I have given different ways to create DataFrame from text file
val conf = new SparkConf().setAppName(appName).setMaster("local")
val sc = SparkContext(conf)
raw text file
val file = sc.textFile("C:\\vikas\\spark\\Interview\\text.txt")
val fileToDf = file.map(_.split(",")).map{case Array(a,b,c) =>
(a,b.toInt,c)}.toDF("name","age","city")
fileToDf.foreach(println(_))
spark session without schema
import org.apache.spark.sql.SparkSession
val sparkSess =
SparkSession.builder().appName("SparkSessionZipsExample")
.config(conf).getOrCreate()
val df = sparkSess.read.option("header",
"false").csv("C:\\vikas\\spark\\Interview\\text.txt")
df.show()
spark session with schema
import org.apache.spark.sql.types._
val schemaString = "name age city"
val fields = schemaString.split(" ").map(fieldName => StructField(fieldName,
StringType, nullable=true))
val schema = StructType(fields)
val dfWithSchema = sparkSess.read.option("header",
"false").schema(schema).csv("C:\\vikas\\spark\\Interview\\text.txt")
dfWithSchema.show()
using sql context
import org.apache.spark.sql.SQLContext
val fileRdd =
sc.textFile("C:\\vikas\\spark\\Interview\\text.txt").map(_.split(",")).map{x
=> org.apache.spark.sql.Row(x:_*)}
val sqlDf = sqlCtx.createDataFrame(fileRdd,schema)
sqlDf.show()
If you want to use the toDF method, you have to convert your RDD of Array[String] into a RDD of a case class. For example, you have to do:
case class Test(id:String,filed2:String)
val myFile = sc.textFile("file.txt")
val df= myFile.map( x => x.split(";") ).map( x=> Test(x(0),x(1)) ).toDF()
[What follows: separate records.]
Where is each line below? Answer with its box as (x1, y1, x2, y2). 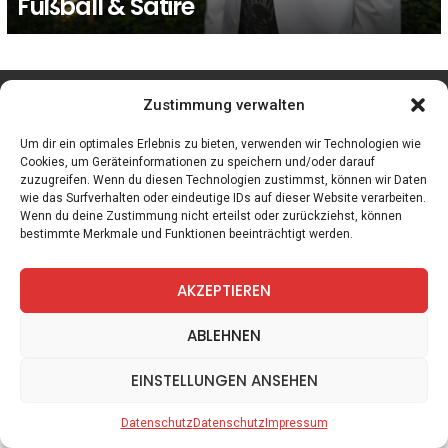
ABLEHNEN (187, 324, 261, 346)
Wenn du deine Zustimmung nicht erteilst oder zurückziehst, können (20, 209, 402, 223)
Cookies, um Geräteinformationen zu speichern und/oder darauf (20, 155, 375, 169)
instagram (267, 88, 322, 103)
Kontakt (161, 179, 210, 199)
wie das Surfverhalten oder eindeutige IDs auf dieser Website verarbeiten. (20, 191, 426, 205)
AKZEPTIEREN (177, 279, 271, 301)
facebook (123, 88, 174, 103)
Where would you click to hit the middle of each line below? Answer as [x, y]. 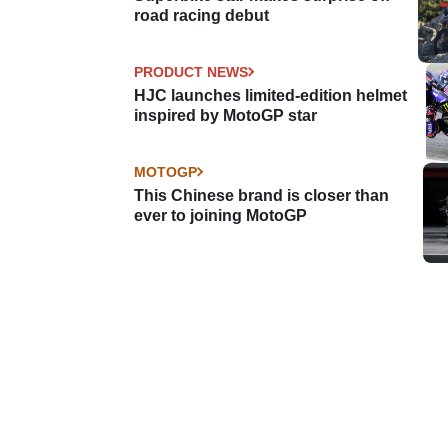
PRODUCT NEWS [191, 71]
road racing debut [201, 15]
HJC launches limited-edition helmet [270, 95]
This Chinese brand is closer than [261, 195]
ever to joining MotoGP [220, 215]
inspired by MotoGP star [225, 115]
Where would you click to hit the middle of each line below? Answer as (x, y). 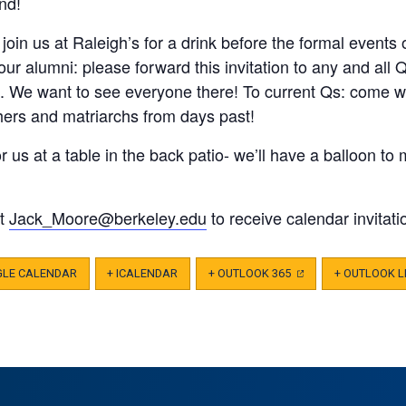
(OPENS (313, 273)
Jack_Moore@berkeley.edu (108, 217)
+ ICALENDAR (143, 273)
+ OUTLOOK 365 (251, 273)
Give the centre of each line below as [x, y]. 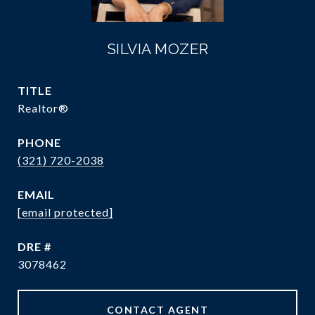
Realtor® [43, 108]
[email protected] [65, 212]
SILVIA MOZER [157, 49]
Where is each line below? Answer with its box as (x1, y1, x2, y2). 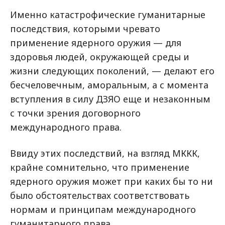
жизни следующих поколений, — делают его (10, 65, 214, 77)
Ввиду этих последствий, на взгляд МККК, (10, 147, 200, 159)
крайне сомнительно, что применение (10, 161, 189, 173)
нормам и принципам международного (10, 203, 196, 215)
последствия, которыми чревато (10, 23, 160, 35)
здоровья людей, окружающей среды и (10, 51, 189, 63)
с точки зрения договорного (10, 107, 141, 119)
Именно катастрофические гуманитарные (10, 9, 205, 21)
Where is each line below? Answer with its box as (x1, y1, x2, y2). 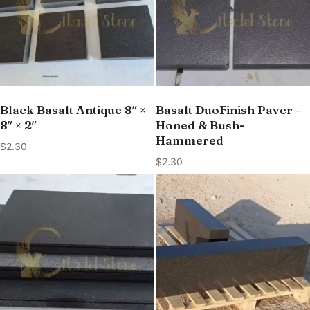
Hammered (155, 133, 224, 148)
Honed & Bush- (155, 118, 244, 133)
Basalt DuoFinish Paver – (155, 102, 302, 118)
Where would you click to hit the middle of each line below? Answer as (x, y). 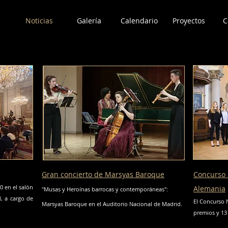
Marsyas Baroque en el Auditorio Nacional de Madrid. (112, 204)
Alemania (209, 189)
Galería (89, 21)
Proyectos (189, 21)
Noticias (39, 21)
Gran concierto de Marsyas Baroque (103, 174)
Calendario (139, 21)
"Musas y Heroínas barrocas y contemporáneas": (105, 189)
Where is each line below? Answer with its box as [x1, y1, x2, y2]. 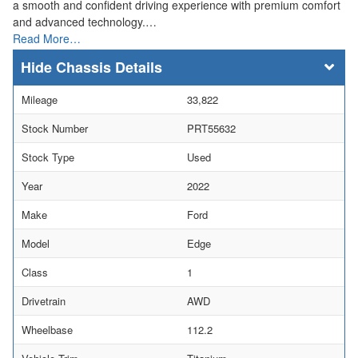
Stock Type [22, 149, 74, 165]
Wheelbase [22, 322, 73, 337]
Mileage [22, 92, 58, 107]
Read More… [13, 30, 81, 46]
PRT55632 [187, 121, 236, 136]
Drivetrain [22, 293, 66, 308]
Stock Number [22, 121, 88, 136]
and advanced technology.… [13, 13, 157, 30]
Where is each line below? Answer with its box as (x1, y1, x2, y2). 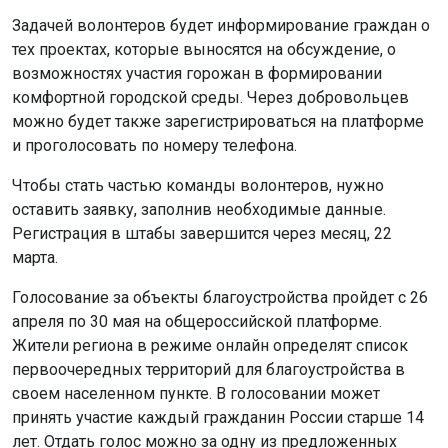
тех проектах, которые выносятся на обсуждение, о (12, 40, 396, 59)
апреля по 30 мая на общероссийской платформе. (12, 312, 382, 331)
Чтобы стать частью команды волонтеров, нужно (12, 176, 384, 195)
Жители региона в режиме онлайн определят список (12, 336, 408, 355)
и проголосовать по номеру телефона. (12, 136, 297, 155)
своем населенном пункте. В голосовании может (12, 384, 380, 403)
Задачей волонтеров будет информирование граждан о (12, 16, 430, 35)
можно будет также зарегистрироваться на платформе (12, 112, 424, 131)
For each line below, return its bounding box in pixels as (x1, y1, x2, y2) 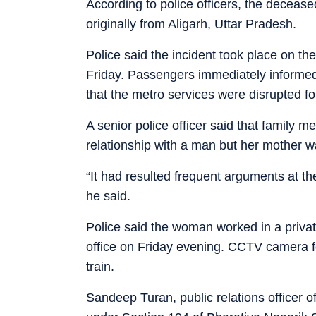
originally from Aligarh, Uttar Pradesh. (86, 16, 296, 31)
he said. (86, 188, 130, 203)
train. (86, 259, 114, 274)
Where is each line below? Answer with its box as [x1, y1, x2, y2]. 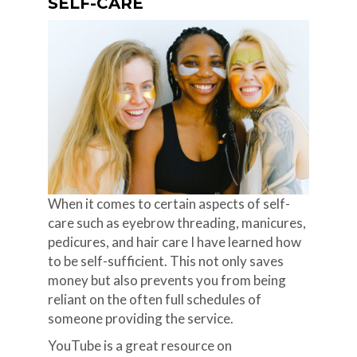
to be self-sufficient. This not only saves [47, 252, 284, 269]
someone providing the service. [47, 309, 233, 327]
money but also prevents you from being [47, 271, 286, 288]
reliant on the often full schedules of [47, 290, 261, 308]
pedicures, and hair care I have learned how [47, 233, 301, 250]
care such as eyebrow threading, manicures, [47, 214, 306, 231]
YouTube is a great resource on [47, 336, 232, 354]
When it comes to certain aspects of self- [47, 194, 290, 212]
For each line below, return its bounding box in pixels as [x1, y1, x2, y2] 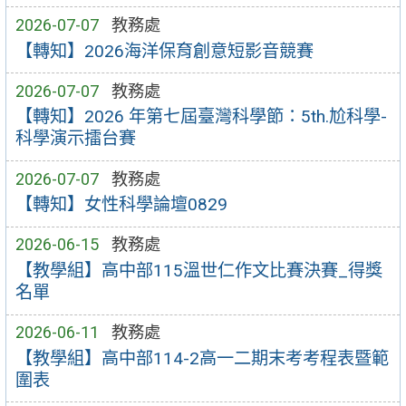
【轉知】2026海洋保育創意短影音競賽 [14, 40, 314, 62]
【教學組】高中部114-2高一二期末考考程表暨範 [14, 347, 389, 369]
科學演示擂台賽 [14, 128, 136, 150]
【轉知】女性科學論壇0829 [14, 194, 227, 216]
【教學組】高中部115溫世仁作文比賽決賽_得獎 [14, 260, 382, 282]
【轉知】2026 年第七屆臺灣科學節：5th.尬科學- [14, 106, 387, 128]
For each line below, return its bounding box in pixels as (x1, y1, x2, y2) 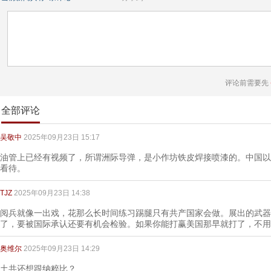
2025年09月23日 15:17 (24, 133, 100, 142)
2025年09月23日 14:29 (24, 244, 100, 253)
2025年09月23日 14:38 (14, 189, 90, 197)
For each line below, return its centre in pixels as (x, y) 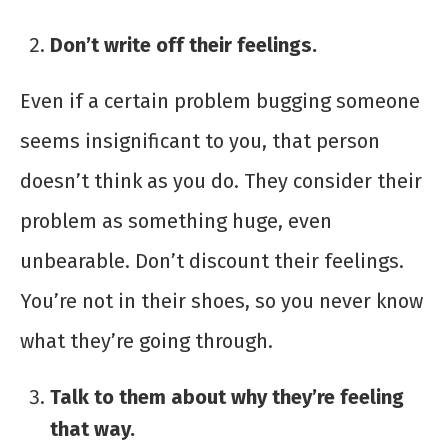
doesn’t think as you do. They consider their (221, 181)
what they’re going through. (146, 341)
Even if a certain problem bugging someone (220, 101)
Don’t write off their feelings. (183, 45)
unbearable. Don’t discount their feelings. (212, 261)
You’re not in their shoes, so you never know (221, 301)
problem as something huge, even (176, 221)
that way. (92, 429)
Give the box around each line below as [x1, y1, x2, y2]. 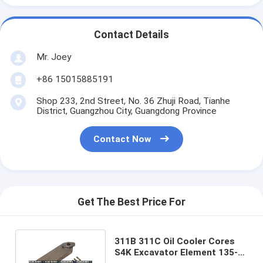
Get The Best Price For [77, 196, 186, 208]
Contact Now [93, 134, 151, 145]
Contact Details [94, 29, 169, 41]
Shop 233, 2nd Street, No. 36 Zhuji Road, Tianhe [36, 95, 230, 106]
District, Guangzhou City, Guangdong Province [36, 105, 217, 116]
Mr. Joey [36, 51, 71, 62]
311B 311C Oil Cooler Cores [114, 235, 235, 247]
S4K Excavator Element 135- [114, 247, 238, 258]
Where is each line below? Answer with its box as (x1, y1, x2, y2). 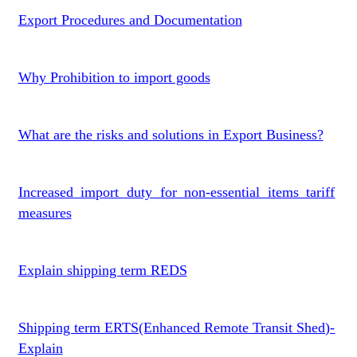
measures (18, 205, 72, 221)
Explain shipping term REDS (18, 262, 187, 278)
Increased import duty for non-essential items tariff (18, 184, 335, 200)
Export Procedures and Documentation (18, 12, 242, 28)
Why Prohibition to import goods (18, 69, 210, 85)
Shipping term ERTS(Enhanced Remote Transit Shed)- (18, 320, 335, 335)
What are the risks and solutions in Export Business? (18, 127, 324, 143)

You will not able to convert it into data frame until you use implicit conversion.
val sqlContext = new SqlContext(new SparkContext())
import sqlContext.implicits._
After this only you can convert this to data frame
case class Test(id:String,filed2:String)
val myFile = sc.textFile("file.txt")
val df= myFile.map( x => x.split(";") ).map( x=> Test(x(0),x(1)) ).toDF()
val df = spark.read.textFile("abc.txt")
case class Abc (amount:Int, types: String, id:Int) //columns and data types
val df2 = df.map(rec=>Amount(rec(0).toInt, rec(1), rec(2).toInt))
rdd2.printSchema
root
|-- amount: integer (nullable = true)
|-- types: string (nullable = true)
|-- id: integer (nullable = true)
A txt File with PIPE (|) delimited file can be read as :
df = spark.read.option("sep", "|").option("header", "true").csv("s3://bucket_name/folder_path/file_name.txt")
I know I am quite late to answer this but I have come up with a different answer:
val rdd = sc.textFile("/home/training/mydata/file.txt")
val text = rdd.map(lines=lines.split(",")).map(arrays=>(ararys(0),arrays(1))).toDF("id","name").show
You can read a file to have an RDD and then assign schema to it. Two common ways to creating schema are either using a case class or a Schema object [my preferred one]. Follows the quick snippets of code that you may use.
Case Class approach
case class Test(id:String,name:String)
val myFile = sc.textFile("file.txt")
val df= myFile.map( x => x.split(";") ).map( x=> Test(x(0),x(1)) ).toDF()
Schema Approach
import org.apache.spark.sql.types._
val schemaString = "id name"
val fields = schemaString.split(" ").map(fieldName => StructField(fieldName, StringType, nullable=true))
val schema = StructType(fields)
val dfWithSchema = sparkSess.read.option("header","false").schema(schema).csv("file.txt")
dfWithSchema.show()
The second one is my preferred approach since case class has a limitation of max 22 fields and this will be a problem if your file has more than 22 fields!